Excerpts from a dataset
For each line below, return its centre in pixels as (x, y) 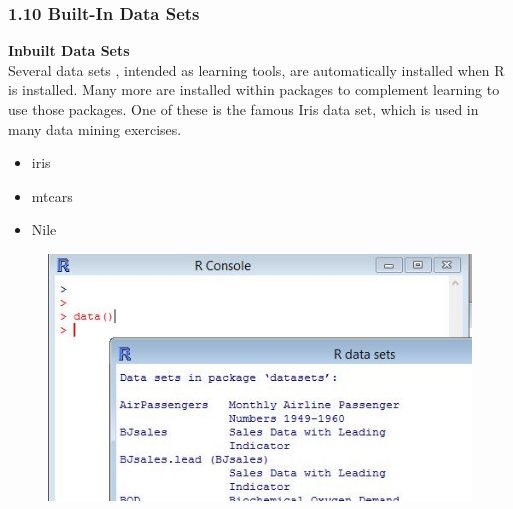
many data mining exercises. (95, 128)
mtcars (52, 195)
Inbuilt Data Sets (69, 50)
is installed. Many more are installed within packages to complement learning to (254, 89)
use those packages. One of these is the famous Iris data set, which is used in (243, 109)
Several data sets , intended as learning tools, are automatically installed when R (256, 69)
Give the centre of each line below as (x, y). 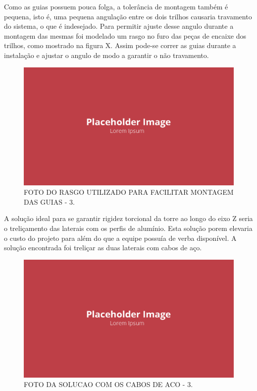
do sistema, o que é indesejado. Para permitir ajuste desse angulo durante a (119, 26)
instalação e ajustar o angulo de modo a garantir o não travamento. (106, 55)
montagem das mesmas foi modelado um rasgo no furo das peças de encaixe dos (125, 35)
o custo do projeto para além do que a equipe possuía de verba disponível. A (120, 238)
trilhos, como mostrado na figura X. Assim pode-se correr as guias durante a (120, 45)
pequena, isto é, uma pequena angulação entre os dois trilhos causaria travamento (128, 16)
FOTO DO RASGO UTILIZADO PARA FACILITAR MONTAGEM (129, 192)
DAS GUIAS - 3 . (49, 201)
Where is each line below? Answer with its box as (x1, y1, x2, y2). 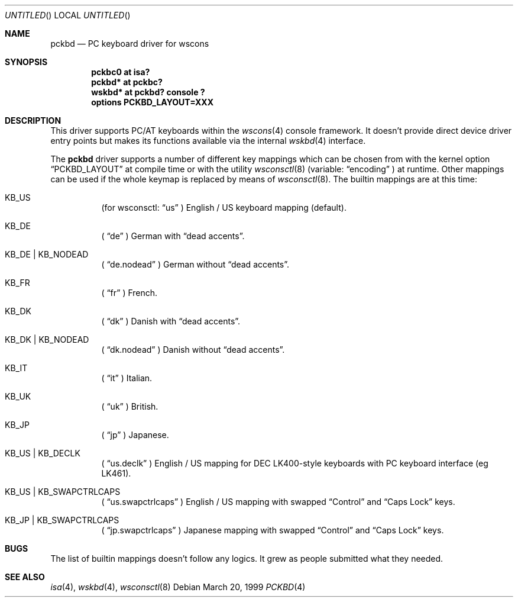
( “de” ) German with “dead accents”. (101, 231, 245, 241)
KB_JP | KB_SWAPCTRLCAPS (5, 515, 119, 525)
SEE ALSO (5, 572, 45, 582)
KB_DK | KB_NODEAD (5, 334, 89, 345)
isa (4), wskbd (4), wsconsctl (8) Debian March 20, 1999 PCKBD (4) (50, 582, 306, 592)
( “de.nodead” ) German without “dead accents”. (101, 259, 290, 269)
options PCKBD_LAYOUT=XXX (91, 97, 214, 107)
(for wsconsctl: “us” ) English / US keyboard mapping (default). (101, 202, 347, 213)
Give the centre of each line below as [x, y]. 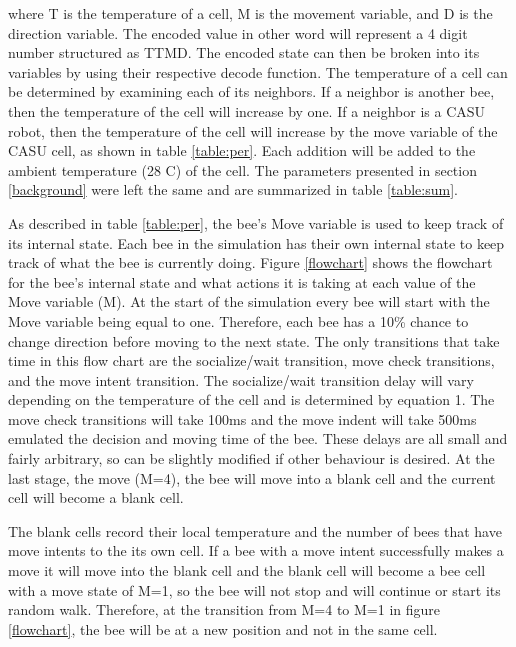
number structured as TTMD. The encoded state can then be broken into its [244, 52]
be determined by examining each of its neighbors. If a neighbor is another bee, [251, 91]
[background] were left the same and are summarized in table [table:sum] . [233, 189]
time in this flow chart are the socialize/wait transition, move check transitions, [251, 360]
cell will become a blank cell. [96, 497]
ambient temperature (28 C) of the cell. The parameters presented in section [242, 169]
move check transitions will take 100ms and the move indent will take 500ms [242, 418]
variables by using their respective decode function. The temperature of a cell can [258, 71]
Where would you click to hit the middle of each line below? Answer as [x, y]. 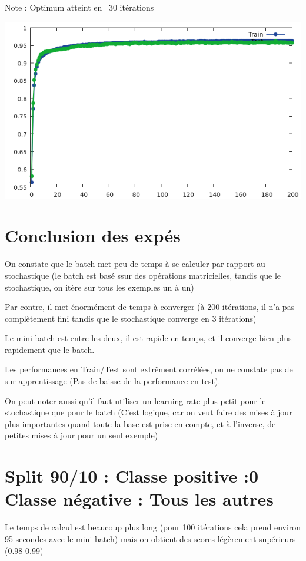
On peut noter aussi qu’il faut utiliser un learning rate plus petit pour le [135, 400]
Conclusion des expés [93, 235]
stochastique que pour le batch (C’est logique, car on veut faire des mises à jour [149, 412]
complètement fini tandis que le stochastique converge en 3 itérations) [131, 318]
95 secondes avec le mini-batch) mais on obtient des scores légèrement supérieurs [150, 538]
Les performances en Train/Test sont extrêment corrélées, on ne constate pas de [149, 369]
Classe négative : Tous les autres [139, 499]
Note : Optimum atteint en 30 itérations [79, 7]
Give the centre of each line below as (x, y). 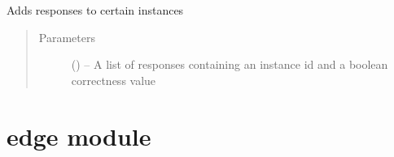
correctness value (114, 80)
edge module (79, 136)
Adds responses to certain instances (95, 10)
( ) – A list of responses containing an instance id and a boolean (230, 64)
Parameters (67, 37)
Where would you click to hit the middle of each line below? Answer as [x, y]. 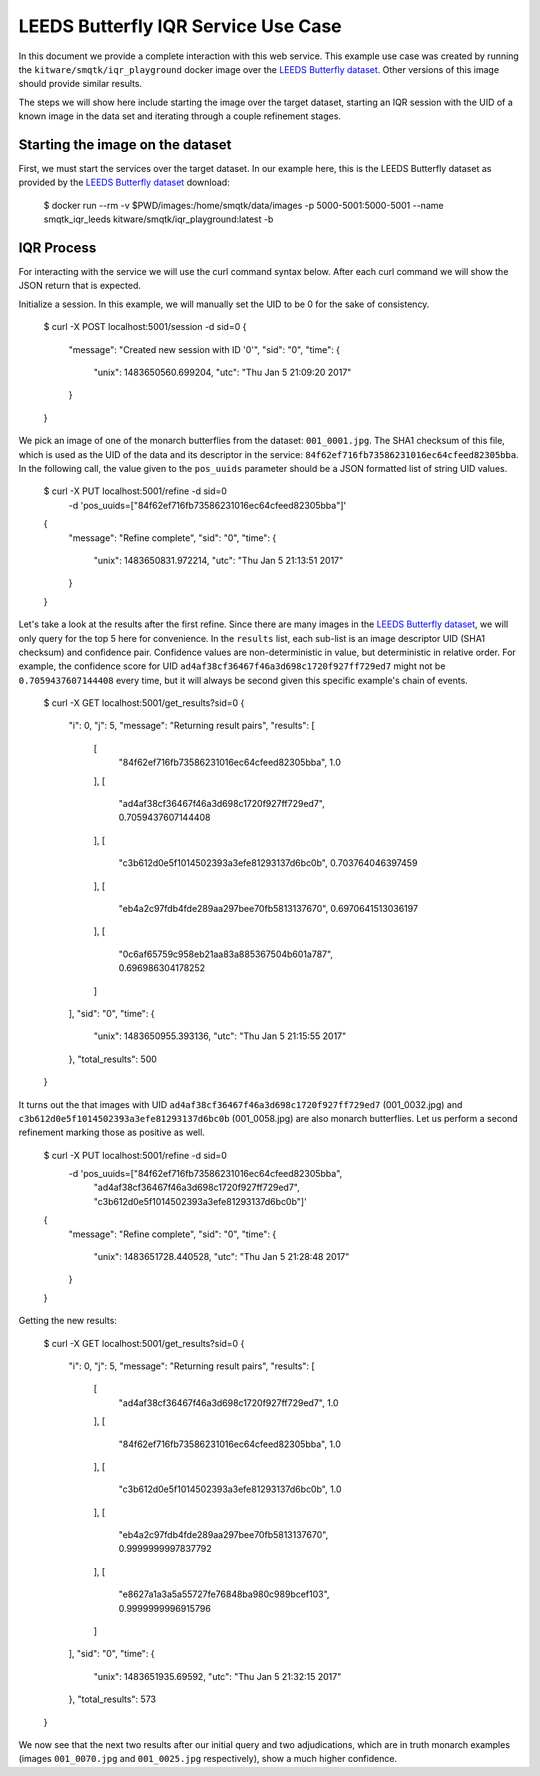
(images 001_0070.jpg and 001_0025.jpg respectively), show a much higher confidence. [208, 1759]
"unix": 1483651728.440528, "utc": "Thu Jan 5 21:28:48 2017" [221, 1257]
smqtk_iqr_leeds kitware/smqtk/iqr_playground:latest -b [158, 219]
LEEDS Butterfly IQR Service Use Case [180, 26]
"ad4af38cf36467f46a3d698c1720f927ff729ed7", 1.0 [228, 1402]
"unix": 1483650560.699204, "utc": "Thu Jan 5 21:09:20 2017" [222, 372]
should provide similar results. [80, 84]
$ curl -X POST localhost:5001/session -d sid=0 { [145, 327]
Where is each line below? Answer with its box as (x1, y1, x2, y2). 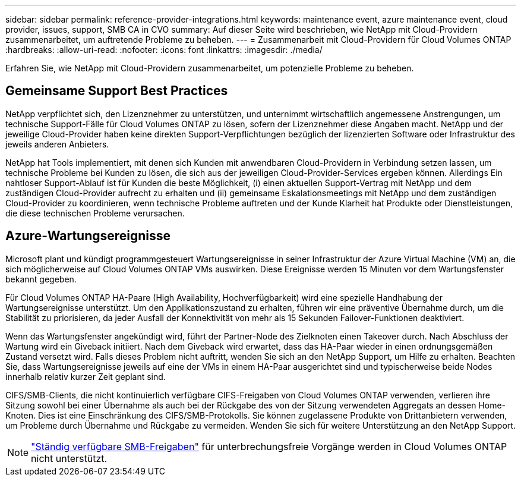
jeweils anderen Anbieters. (5, 139, 109, 149)
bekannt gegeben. (5, 273, 77, 284)
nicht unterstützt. (31, 452, 108, 464)
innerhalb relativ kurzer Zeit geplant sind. (5, 371, 166, 382)
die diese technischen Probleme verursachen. (5, 208, 185, 218)
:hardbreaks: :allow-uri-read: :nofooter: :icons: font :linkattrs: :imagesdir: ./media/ (5, 45, 323, 55)
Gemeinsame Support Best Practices (5, 83, 228, 99)
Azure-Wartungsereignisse (5, 228, 171, 244)
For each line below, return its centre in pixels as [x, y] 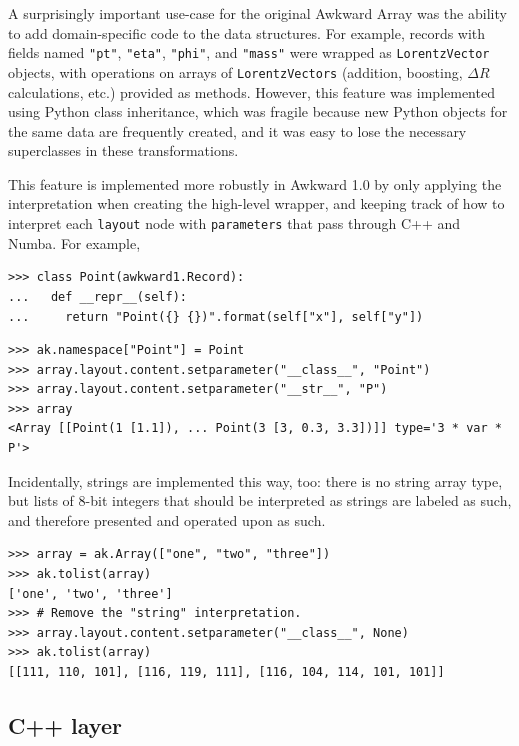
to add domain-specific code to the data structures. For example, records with [247, 32]
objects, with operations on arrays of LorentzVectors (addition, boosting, [235, 71]
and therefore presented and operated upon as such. [167, 519]
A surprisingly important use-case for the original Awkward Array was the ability [257, 13]
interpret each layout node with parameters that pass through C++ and [234, 223]
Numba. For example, [74, 242]
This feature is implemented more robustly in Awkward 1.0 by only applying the [255, 183]
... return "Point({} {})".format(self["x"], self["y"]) [216, 316]
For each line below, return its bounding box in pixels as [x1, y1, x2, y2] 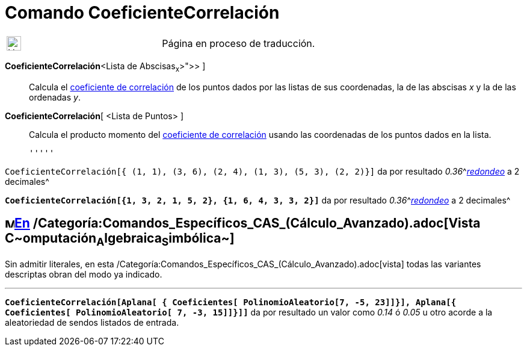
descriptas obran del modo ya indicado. [5, 269, 162, 279]
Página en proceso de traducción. [162, 37, 315, 49]
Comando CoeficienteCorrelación [5, 2, 280, 23]
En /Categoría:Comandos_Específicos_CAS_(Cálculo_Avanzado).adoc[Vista [14, 215, 481, 231]
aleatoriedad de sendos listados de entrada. [5, 317, 179, 328]
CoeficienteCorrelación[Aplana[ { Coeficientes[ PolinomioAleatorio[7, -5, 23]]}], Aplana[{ [5, 297, 457, 307]
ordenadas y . [29, 92, 81, 102]
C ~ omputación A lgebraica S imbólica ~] [5, 230, 235, 249]

*WHAT TO DO:* Where in the records does the word "packages" appear? Copy each line that holds it.

*SOLUTION FOR THIS EXERCISE:*
is installed. Many more are installed within packages to complement learning to (254, 89)
use those packages. One of these is the famous Iris data set, which is used in (243, 109)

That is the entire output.